Every incident progresses through the following statuses. Scrubbe records timestamps at key transitions — `acknowledgedAt`, `resolvedAt`, and `closedAt` — which feed into MTTR calculations and SLA tracking.

<Steps>
  <Step title="OPEN">
    The incident has been created and is awaiting a responder. Tickets created manually or promoted from an unmatched signal start here. SLA response timers begin as soon as a ticket reaches `OPEN`.
  </Step>

  <Step title="ACKNOWLEDGED">
    A team member has accepted the incident. The response SLA timer stops here. Use `PUT /api/v1/incident-ticket/:id` to move a ticket to this status.
  </Step>

  <Step title="INVESTIGATION">
    Active investigation is underway. The team is diagnosing root cause. During this phase, engineers typically add comments, link related changes, and use AI analysis tools.
  </Step>

  <Step title="MITIGATED">
    The immediate impact has been reduced or stopped, but the root cause may not yet be fully addressed. You can communicate mitigation to stakeholders from this state.
  </Step>

  <Step title="RESOLVED">
    The incident is fully resolved. Call `POST /api/v1/incident-ticket/resolve/:id` to transition a ticket to this state. Resolution triggers post-mortem creation and optionally publishes a summary to the customer knowledge base.
  </Step>

  <Step title="CLOSED">
    The incident record has been reviewed and closed. No further action is expected.
  </Step>
</Steps>

<Note>
  Incidents raised by Scrubbe's automation pipeline may also pass through intermediate machine states (`DETECTED`, `ENRICHED`, `ACTION_PROPOSED`, `EXECUTING`) before reaching `OPEN`. These transitions happen automatically and do not require manual action.
</Note>

## Priority levels

Priority determines how urgently the incident must be addressed and which SLA policy applies.

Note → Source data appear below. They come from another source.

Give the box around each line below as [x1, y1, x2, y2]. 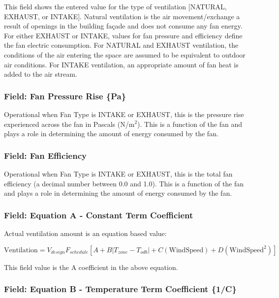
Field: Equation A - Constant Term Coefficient [4, 209, 193, 221]
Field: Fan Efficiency [4, 149, 87, 161]
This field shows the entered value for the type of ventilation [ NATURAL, [4, 1, 227, 11]
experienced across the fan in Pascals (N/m [4, 119, 135, 129]
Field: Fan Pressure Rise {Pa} [4, 89, 126, 102]
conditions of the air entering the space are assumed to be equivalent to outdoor [4, 49, 246, 60]
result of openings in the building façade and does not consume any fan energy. [4, 21, 243, 31]
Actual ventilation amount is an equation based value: [4, 228, 167, 238]
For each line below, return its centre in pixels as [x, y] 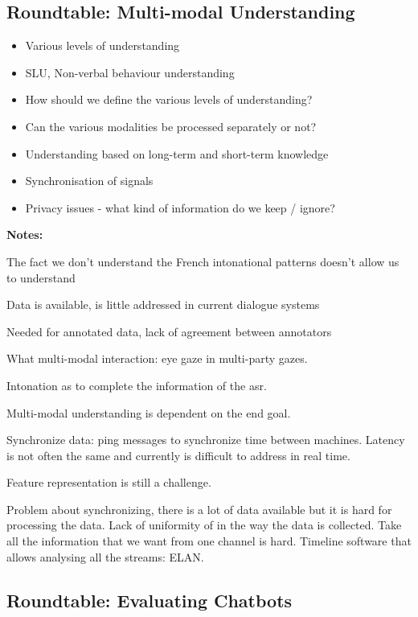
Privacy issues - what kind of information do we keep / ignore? [180, 207]
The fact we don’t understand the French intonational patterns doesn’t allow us [203, 261]
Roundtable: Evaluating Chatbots [150, 600]
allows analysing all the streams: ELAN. [105, 556]
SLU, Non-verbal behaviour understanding [130, 72]
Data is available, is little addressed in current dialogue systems [163, 304]
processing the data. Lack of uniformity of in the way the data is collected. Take [204, 525]
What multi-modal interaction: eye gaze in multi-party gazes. [157, 358]
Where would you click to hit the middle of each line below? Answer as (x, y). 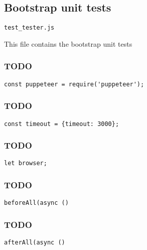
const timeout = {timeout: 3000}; (62, 124)
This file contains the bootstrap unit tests (68, 43)
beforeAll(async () (36, 203)
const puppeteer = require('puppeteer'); (74, 84)
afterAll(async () (35, 243)
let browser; (26, 163)
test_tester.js (29, 28)
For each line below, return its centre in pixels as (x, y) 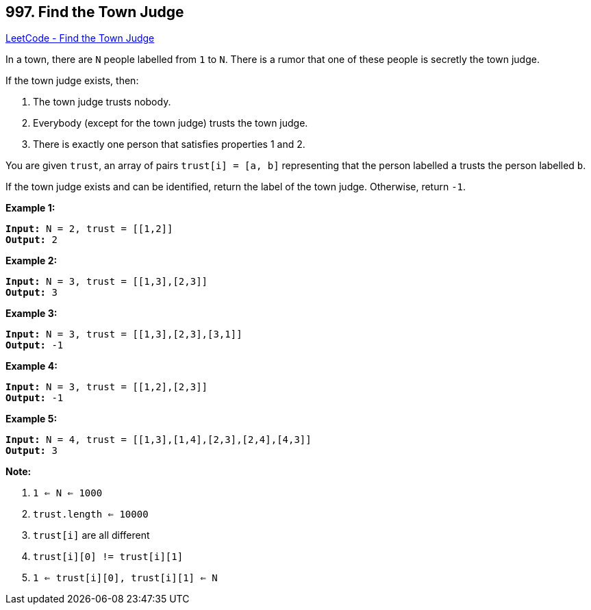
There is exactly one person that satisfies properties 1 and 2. (169, 144)
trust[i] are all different (91, 535)
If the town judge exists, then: (72, 81)
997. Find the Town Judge (95, 12)
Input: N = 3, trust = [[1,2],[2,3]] (107, 387)
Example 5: (32, 419)
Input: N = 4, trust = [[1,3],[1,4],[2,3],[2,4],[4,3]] (159, 440)
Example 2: (32, 261)
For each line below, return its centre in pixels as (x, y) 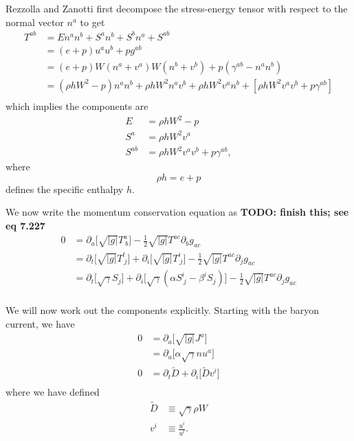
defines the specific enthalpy (65, 189)
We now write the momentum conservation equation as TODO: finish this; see (177, 212)
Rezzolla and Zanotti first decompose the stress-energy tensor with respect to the (177, 8)
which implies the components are (77, 105)
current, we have (40, 324)
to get (92, 22)
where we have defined (53, 392)
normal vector (35, 22)
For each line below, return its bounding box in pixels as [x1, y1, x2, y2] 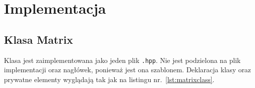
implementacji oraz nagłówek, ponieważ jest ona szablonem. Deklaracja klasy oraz [4, 64, 251, 75]
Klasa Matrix [4, 31, 73, 47]
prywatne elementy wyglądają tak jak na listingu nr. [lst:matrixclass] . [4, 74, 215, 84]
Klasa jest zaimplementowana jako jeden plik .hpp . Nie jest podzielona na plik [4, 55, 241, 65]
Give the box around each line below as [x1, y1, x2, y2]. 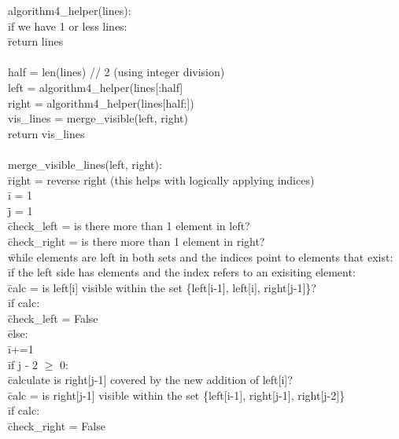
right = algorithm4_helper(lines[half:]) [8, 94, 194, 111]
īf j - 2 [8, 356, 39, 372]
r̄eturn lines [8, 33, 64, 49]
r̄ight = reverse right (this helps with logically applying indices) [8, 171, 315, 188]
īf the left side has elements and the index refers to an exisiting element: [8, 264, 356, 280]
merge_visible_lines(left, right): [8, 155, 162, 172]
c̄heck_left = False [8, 309, 98, 326]
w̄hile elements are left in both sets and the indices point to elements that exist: [8, 248, 393, 265]
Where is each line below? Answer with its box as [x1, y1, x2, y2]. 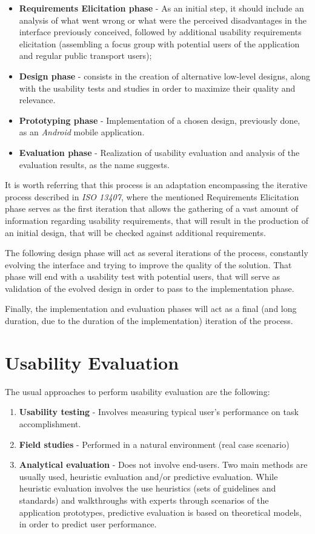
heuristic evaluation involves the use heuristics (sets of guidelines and [19, 482, 276, 495]
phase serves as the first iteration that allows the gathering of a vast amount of [5, 202, 299, 215]
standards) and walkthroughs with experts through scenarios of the [19, 493, 269, 506]
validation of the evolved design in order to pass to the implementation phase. [5, 282, 294, 294]
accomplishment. [19, 417, 81, 430]
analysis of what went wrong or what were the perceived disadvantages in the [19, 13, 307, 26]
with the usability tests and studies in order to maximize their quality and [19, 81, 296, 94]
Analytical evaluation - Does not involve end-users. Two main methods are [19, 458, 308, 471]
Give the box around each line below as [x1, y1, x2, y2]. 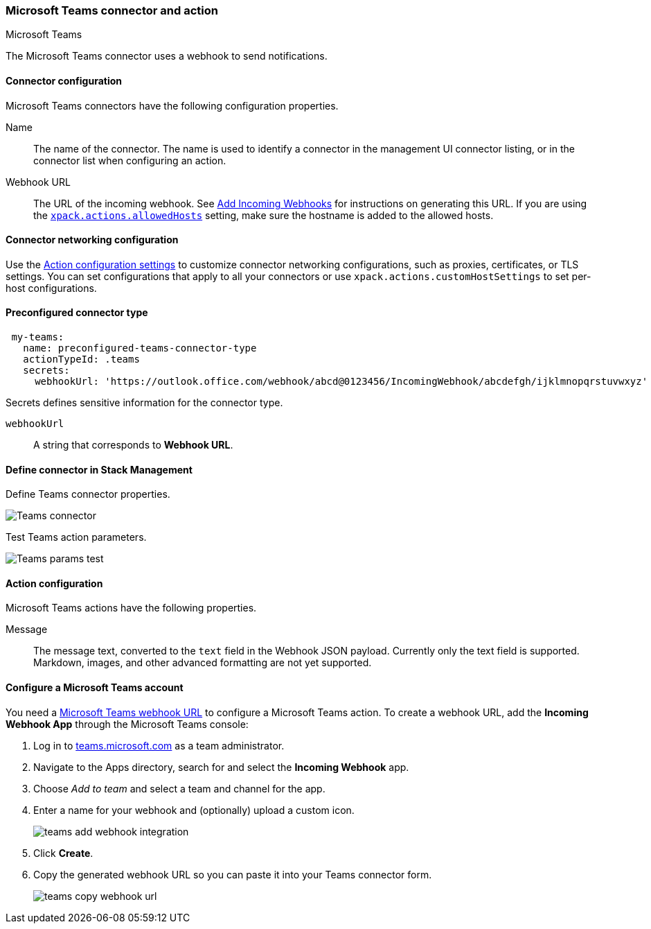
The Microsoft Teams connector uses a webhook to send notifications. [6, 50, 328, 62]
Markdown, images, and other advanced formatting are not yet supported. [33, 657, 372, 669]
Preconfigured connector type [6, 306, 148, 319]
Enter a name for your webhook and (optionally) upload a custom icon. [33, 804, 355, 816]
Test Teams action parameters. [6, 531, 147, 544]
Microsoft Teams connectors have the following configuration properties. [6, 99, 339, 112]
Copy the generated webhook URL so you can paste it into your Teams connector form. [33, 868, 432, 880]
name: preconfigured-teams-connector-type [23, 342, 257, 354]
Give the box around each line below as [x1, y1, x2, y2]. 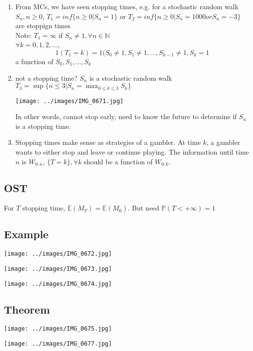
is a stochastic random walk [89, 72, 172, 83]
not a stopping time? [15, 72, 78, 83]
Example [4, 227, 49, 242]
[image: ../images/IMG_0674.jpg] [4, 280, 112, 287]
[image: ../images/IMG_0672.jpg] [4, 250, 112, 258]
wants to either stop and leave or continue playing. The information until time [15, 147, 249, 157]
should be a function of [84, 156, 153, 166]
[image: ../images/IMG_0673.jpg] [4, 265, 112, 272]
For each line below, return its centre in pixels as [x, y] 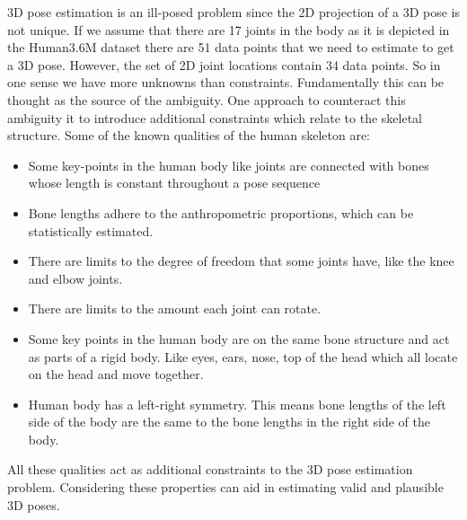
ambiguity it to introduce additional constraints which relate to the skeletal [215, 117]
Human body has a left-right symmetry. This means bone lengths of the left [237, 404]
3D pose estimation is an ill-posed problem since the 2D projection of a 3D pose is [233, 12]
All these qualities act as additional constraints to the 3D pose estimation [210, 469]
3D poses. [34, 504]
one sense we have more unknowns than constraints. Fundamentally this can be [226, 82]
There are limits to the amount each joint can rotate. [175, 308]
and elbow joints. [75, 278]
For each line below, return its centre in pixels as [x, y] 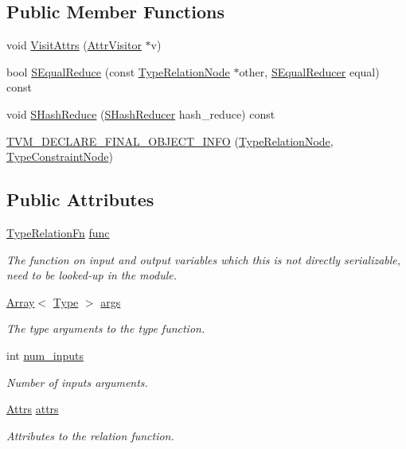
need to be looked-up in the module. [92, 275]
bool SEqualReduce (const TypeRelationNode [118, 71]
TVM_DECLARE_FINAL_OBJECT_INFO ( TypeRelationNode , [170, 141]
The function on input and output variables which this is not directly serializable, [204, 259]
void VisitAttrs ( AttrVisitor [74, 45]
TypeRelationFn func [58, 232]
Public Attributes [80, 199]
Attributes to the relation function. [90, 435]
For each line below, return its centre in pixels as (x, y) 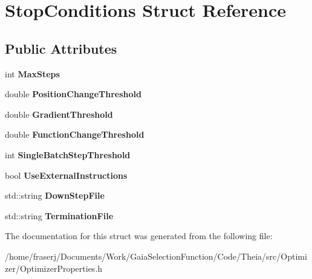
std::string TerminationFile (59, 215)
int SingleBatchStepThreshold (68, 154)
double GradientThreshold (59, 114)
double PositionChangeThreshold (73, 94)
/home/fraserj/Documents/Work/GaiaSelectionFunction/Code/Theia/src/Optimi (156, 256)
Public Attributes (61, 48)
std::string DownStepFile (55, 195)
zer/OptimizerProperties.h (54, 268)
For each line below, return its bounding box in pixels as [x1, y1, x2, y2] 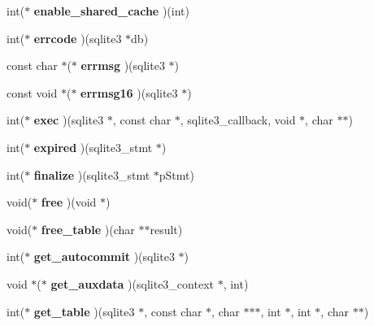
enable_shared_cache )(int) [33, 2, 189, 19]
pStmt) [159, 166, 194, 183]
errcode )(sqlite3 [33, 29, 122, 46]
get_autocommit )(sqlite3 [33, 248, 175, 265]
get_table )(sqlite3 [33, 302, 135, 319]
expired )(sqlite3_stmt [33, 138, 153, 155]
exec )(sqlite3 [33, 111, 104, 128]
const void [7, 84, 58, 101]
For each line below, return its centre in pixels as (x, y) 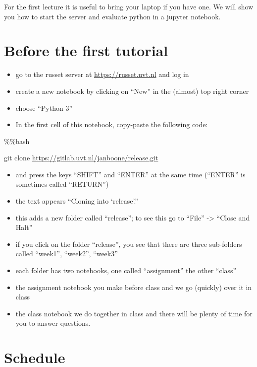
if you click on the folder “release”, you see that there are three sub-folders (129, 244)
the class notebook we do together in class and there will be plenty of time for (134, 313)
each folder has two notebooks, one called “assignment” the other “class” (126, 270)
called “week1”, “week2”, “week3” (67, 254)
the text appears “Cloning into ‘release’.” (77, 201)
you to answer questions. (53, 323)
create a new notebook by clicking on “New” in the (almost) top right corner (132, 91)
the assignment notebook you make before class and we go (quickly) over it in (134, 287)
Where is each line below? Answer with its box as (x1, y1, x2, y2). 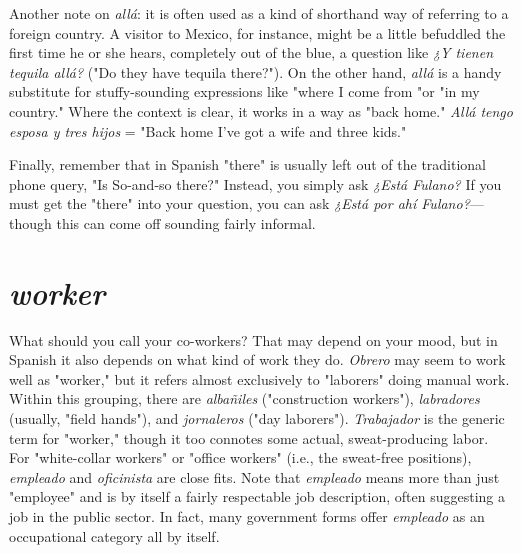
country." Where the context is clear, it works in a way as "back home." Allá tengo (9, 100, 513, 121)
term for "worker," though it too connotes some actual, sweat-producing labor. (9, 427, 489, 448)
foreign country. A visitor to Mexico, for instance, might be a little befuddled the (9, 22, 506, 43)
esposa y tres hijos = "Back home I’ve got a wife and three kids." (9, 120, 407, 141)
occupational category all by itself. (9, 525, 220, 546)
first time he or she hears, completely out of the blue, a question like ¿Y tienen (9, 42, 494, 63)
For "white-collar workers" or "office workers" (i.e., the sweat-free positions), (9, 447, 472, 468)
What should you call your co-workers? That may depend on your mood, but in (9, 329, 498, 350)
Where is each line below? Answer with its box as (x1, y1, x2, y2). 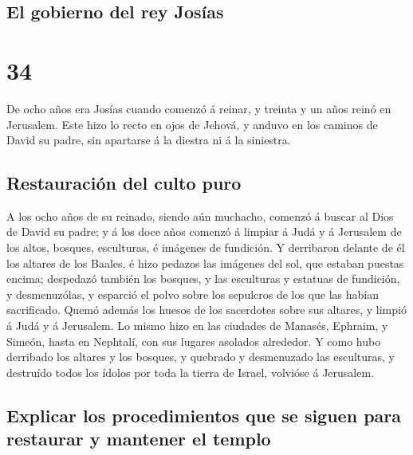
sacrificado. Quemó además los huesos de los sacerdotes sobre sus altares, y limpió (6, 301, 407, 318)
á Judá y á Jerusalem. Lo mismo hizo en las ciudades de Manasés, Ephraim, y (6, 317, 388, 334)
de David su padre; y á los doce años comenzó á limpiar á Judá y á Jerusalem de (6, 223, 402, 240)
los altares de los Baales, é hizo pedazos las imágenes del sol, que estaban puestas (6, 254, 404, 271)
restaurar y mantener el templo (6, 426, 271, 451)
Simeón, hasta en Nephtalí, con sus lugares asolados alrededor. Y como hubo (6, 332, 381, 349)
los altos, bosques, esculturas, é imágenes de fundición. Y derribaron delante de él (6, 239, 405, 256)
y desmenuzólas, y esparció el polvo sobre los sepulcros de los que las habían (6, 285, 380, 302)
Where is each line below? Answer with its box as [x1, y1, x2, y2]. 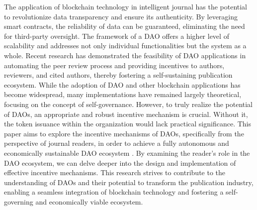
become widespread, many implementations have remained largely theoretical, [4, 89, 242, 100]
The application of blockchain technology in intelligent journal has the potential [4, 1, 248, 11]
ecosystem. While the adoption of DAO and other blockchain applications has [4, 79, 241, 90]
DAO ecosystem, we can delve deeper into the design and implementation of [4, 157, 236, 168]
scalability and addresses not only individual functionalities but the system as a [4, 40, 247, 51]
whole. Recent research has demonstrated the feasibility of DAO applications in [4, 50, 246, 60]
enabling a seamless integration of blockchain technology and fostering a [4, 187, 224, 197]
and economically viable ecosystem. [35, 196, 143, 207]
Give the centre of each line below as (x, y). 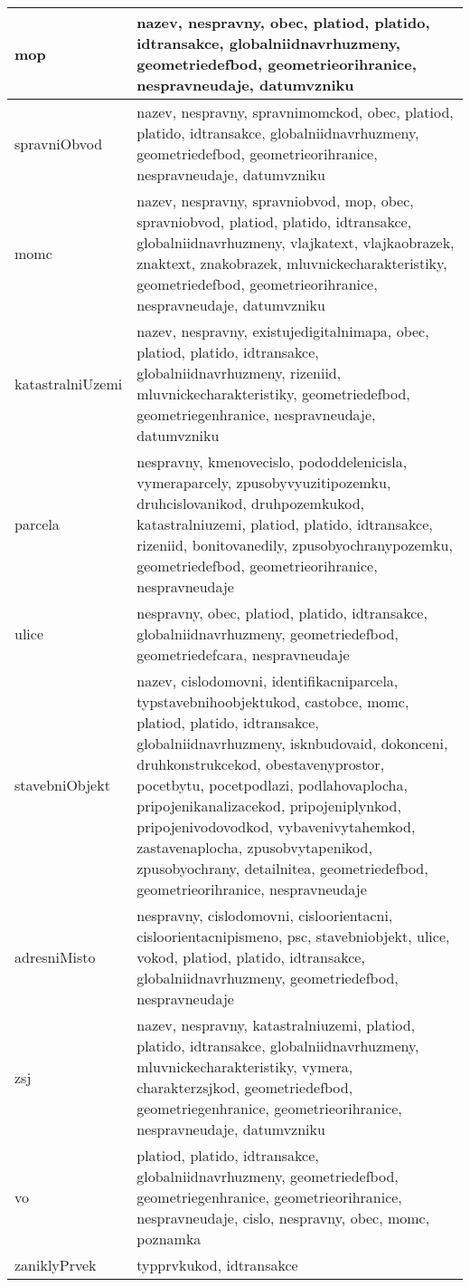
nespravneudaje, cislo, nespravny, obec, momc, (283, 1218)
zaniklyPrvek (56, 1265)
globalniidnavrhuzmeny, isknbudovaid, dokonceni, (292, 743)
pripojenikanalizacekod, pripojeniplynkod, (269, 806)
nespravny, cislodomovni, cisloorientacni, (265, 915)
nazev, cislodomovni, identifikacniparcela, (268, 681)
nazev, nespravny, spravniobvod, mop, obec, (275, 201)
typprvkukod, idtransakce (217, 1265)
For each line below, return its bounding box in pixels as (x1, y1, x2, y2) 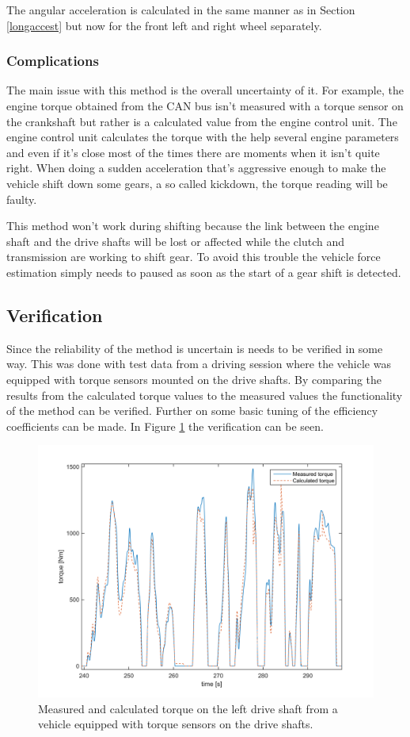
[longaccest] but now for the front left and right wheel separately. (6, 17, 322, 33)
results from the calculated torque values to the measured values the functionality (6, 386, 403, 403)
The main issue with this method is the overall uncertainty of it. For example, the (6, 82, 404, 98)
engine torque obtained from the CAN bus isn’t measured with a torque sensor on (6, 98, 404, 113)
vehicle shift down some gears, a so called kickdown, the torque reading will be (6, 175, 388, 191)
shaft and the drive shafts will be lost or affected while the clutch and (6, 232, 344, 249)
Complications (6, 51, 99, 71)
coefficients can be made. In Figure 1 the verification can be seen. (6, 417, 324, 434)
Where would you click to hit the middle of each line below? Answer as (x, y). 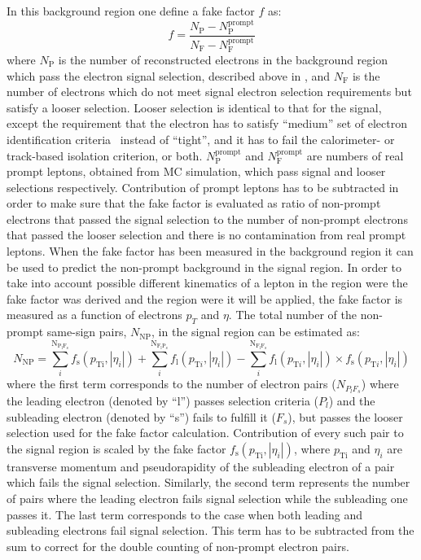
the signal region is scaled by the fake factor (116, 448)
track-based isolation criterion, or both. (105, 155)
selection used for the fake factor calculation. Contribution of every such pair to (205, 433)
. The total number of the (292, 315)
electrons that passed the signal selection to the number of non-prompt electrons (207, 219)
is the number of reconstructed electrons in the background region (223, 59)
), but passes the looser (345, 416)
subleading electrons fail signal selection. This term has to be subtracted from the (210, 530)
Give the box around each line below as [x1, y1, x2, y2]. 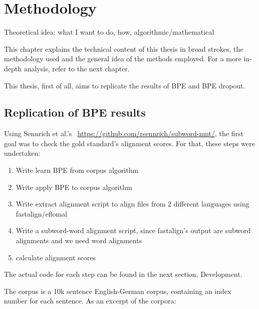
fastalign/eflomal [16, 208, 68, 219]
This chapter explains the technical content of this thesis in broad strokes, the [4, 43, 243, 54]
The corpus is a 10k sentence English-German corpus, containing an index [4, 285, 231, 296]
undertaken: [4, 148, 41, 158]
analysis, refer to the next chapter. [24, 63, 130, 73]
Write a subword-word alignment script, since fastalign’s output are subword [16, 225, 251, 236]
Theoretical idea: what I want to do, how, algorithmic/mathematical [4, 27, 214, 37]
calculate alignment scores [16, 252, 96, 262]
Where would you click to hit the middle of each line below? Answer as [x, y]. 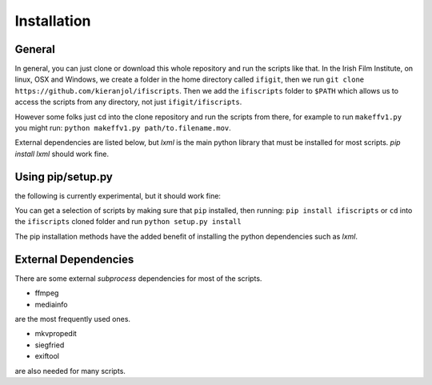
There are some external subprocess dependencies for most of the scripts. [138, 278]
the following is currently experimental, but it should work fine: [118, 195]
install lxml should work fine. [62, 154]
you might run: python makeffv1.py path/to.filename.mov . [123, 128]
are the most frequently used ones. [73, 319]
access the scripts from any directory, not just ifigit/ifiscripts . [128, 102]
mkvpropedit [56, 334]
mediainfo [51, 304]

| Priority   | When to use                                                                    |
| ---------- | ------------------------------------------------------------------------------ |
| `LOW`      | Minimal or no user impact; can be addressed in normal work hours               |
| `MEDIUM`   | Degraded experience for some users; requires a response within business hours  |
| `HIGH`     | Significant user impact; requires prompt attention outside normal hours        |
| `CRITICAL` | Full service outage or data loss risk; requires immediate response at any hour |

## Comments and messages

Two collaboration primitives are available on every ticket:

* **Comments** (`POST /api/v1/incident-ticket/comment`) — structured annotations on the ticket record. Use these for status updates, investigation notes, and decisions. Retrieve all comments for a ticket with `GET /api/v1/incident-ticket/comment/:ticketId`.
* **Messages** (`POST /api/v1/incident-ticket/message/:ticketId`) — real-time chat thread attached to the ticket. Use these for live coordination during an active incident. Retrieve the thread with `GET /api/v1/incident-ticket/message/:ticketId`.

## Analytics

`GET /api/v1/incident-ticket/analytics` returns aggregated metrics for your incidents, including volume by status, priority distribution, and MTTR trends. Use this endpoint to populate dashboards or audit SLA compliance.

## Resolution and the customer knowledge base

When you resolve an incident, Scrubbe generates a post-mortem record and an AI-assisted analysis. You can then publish a sanitized resolution summary to the customer knowledge base:

```http theme={null}
POST /api/v1/incident-ticket/resolve/customer-kb/:id
```

This makes the resolution visible to users with access to your customer portal, keeping them informed without requiring manual communication.